How much time do you spend responding to RFPs, drafting, and messages? These are all things that AI can already handle. Right now, it appears that if you have a job that is done in a regular and consistent way, then that is a good job for AI. Artificial intelligence, however, will soon expand beyond this. A great example of using AI to solve problems that would take days for an architect, is the space syntax software depthmapX developed by the Bartlett Space Syntax Laboratory at UCL. It uses AI to perform spatial network analysis on many levels without the need of going on-site. Soon, with the amount of data that is analyzed from our personal devices, AI will be the one designing, planning, and organizing complex structures, with architects and engineers only adding finishing touches.
They will already know the client’s desires, what they buy, where they go, and how they utilize the space from data collected instantly. It will prioritize projects, respond to email, and analyze our growth plans. AI is something to be embraced as it has tremendous potential to change the world. How will this impact your staffing needs? Recruitment? Will you become a leaner, more efficient organization, or will your employees’ roles simply shift? How does this affect the way you interact with clients? It is important to your bottom line to embrace this change while managing the risk that implementation of new technology can present.
There will be a lot of uncertainty with new companies and technologies vying for dominant design in the next 10 to 30 years. It is important to have some criteria in place to intelligently embrace and implement emerging technology into your enterprise. Here are a few questions to assist in determining which technology to integrate into your strategic plan:
- How does the solution fit into your existing environment?

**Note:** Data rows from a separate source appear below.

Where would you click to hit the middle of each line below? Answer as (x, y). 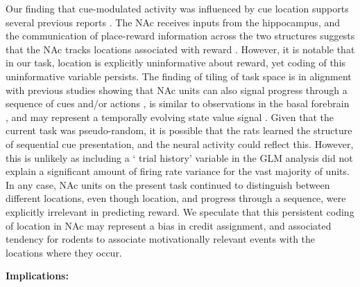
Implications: (37, 276)
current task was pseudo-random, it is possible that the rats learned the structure (179, 130)
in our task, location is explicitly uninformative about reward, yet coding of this (176, 63)
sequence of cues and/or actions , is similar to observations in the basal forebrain (178, 103)
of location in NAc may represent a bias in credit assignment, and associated (169, 225)
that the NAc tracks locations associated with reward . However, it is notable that (180, 49)
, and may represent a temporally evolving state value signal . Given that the (170, 117)
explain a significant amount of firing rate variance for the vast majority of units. (178, 171)
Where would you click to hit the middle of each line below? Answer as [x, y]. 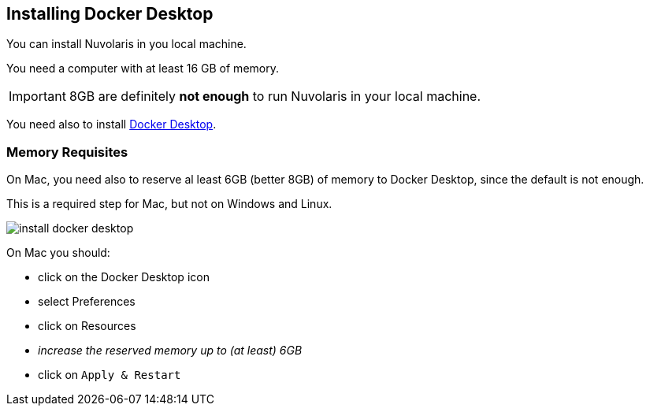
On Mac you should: [58, 253]
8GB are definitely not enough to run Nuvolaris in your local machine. [275, 97]
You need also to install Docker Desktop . [111, 124]
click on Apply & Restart [110, 375]
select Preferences [87, 302]
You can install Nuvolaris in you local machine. [126, 44]
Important [37, 97]
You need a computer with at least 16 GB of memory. [143, 69]
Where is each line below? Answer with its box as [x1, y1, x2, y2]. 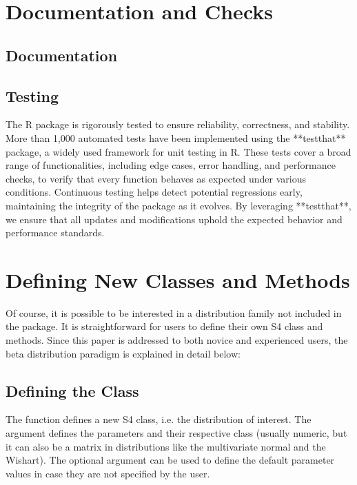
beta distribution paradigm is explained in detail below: [6, 346, 241, 360]
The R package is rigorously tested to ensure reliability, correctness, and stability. [6, 117, 350, 132]
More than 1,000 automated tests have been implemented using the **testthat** [6, 130, 346, 145]
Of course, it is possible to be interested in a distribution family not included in [6, 305, 342, 320]
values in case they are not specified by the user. [6, 466, 210, 480]
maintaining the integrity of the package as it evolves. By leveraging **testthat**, [6, 198, 351, 212]
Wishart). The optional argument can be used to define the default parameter [6, 453, 335, 467]
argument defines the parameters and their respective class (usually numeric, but [6, 426, 347, 440]
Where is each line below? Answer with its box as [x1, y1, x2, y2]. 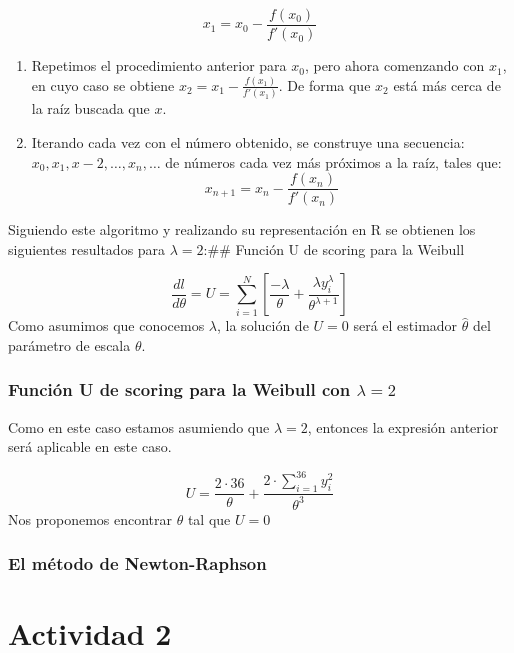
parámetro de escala [8, 334, 131, 355]
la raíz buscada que [31, 98, 150, 119]
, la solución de [217, 315, 309, 336]
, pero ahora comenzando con [304, 55, 485, 76]
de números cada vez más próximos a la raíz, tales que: [165, 151, 502, 172]
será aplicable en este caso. [8, 436, 172, 457]
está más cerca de [393, 74, 501, 95]
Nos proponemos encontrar [8, 508, 172, 529]
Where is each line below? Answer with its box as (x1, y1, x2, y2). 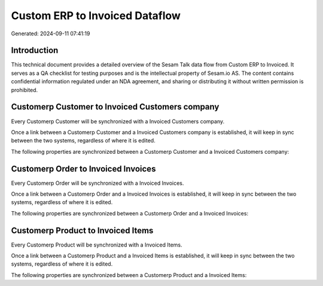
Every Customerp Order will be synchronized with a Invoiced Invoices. (11, 179, 184, 187)
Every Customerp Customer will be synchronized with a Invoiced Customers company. (11, 117, 224, 125)
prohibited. (11, 86, 38, 93)
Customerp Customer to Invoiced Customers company (11, 102, 220, 112)
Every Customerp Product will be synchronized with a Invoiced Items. (11, 241, 182, 248)
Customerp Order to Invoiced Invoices (11, 163, 156, 174)
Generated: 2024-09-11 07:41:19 (11, 30, 90, 37)
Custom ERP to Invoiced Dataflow (11, 9, 181, 22)
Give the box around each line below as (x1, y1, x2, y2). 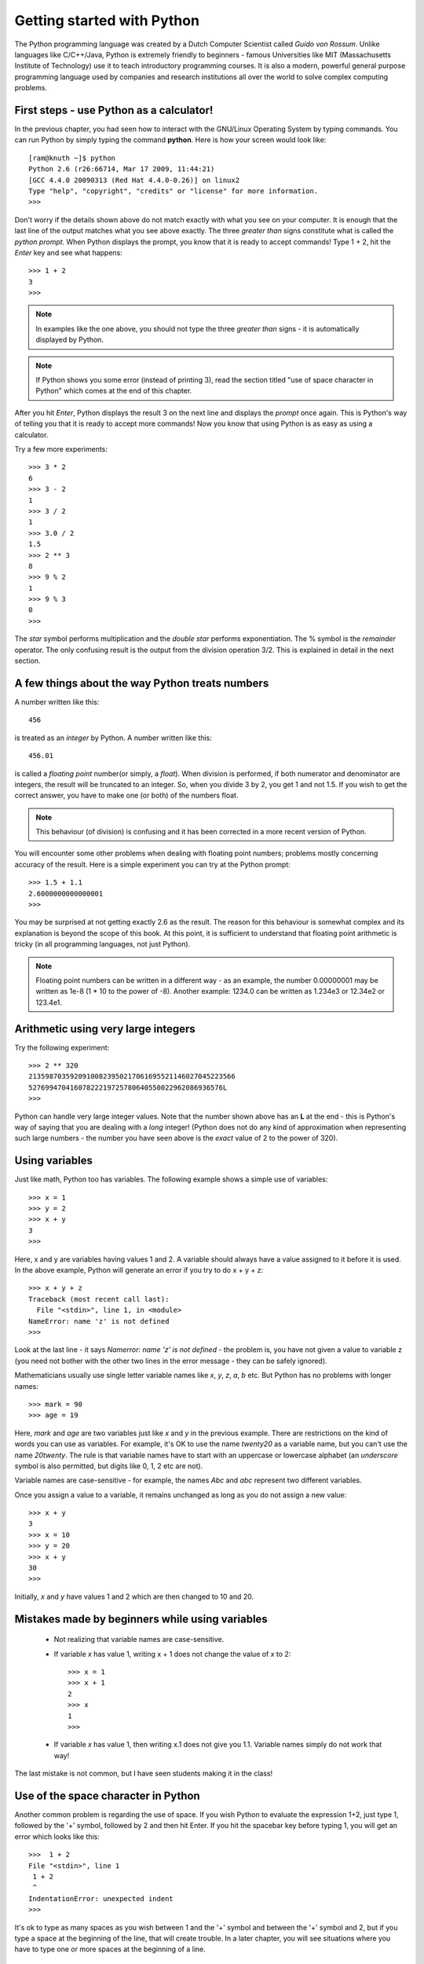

- How does the business benefit (even if I cannot show ROI yet)?
- Who in my organization will use it?
- Does my staff have the expertise to manage the change?
- How will the technology affect my clients?
- What are the risks?
- Can I test the solution as a pilot program without significant business disruption or cost?
- Will the solution scale to the entire enterprise?
- Give the leaders of your firm a layman’s tutorial on the role of any emerging technology.
- Make sure your firm understands the risk of any new technology and the steps you are taking to mitigate those risks.
- Invite members of your IT team that are more conservative to weigh in on emerging trends. It may prevent costly mistakes during implementation.
- Test unproven technologies in small pilot programs before firm-wide implementation.
- Blast the success stories from the early adopters out to the rest of the organization as a good example of what works.
- Create a concrete process or application for accepting, analyzing, and implementing new technologies in order to weed out ideas that are not far enough along to make good business sense.
These are just a few suggestions to get you thinking about how to continually analyze and implement new technologies. What tips do you have for implementing technological change in your organization? We would like to know.
You will see many iterations at varying levels of AI in the coming years. Change can be hard, but it should be embraced. Allow your firm to evolve for the future and make sure it has the tools to create the value your clients need. In the end, that’s why your firm exists. If you want to continue, AI will have to be part of the plan.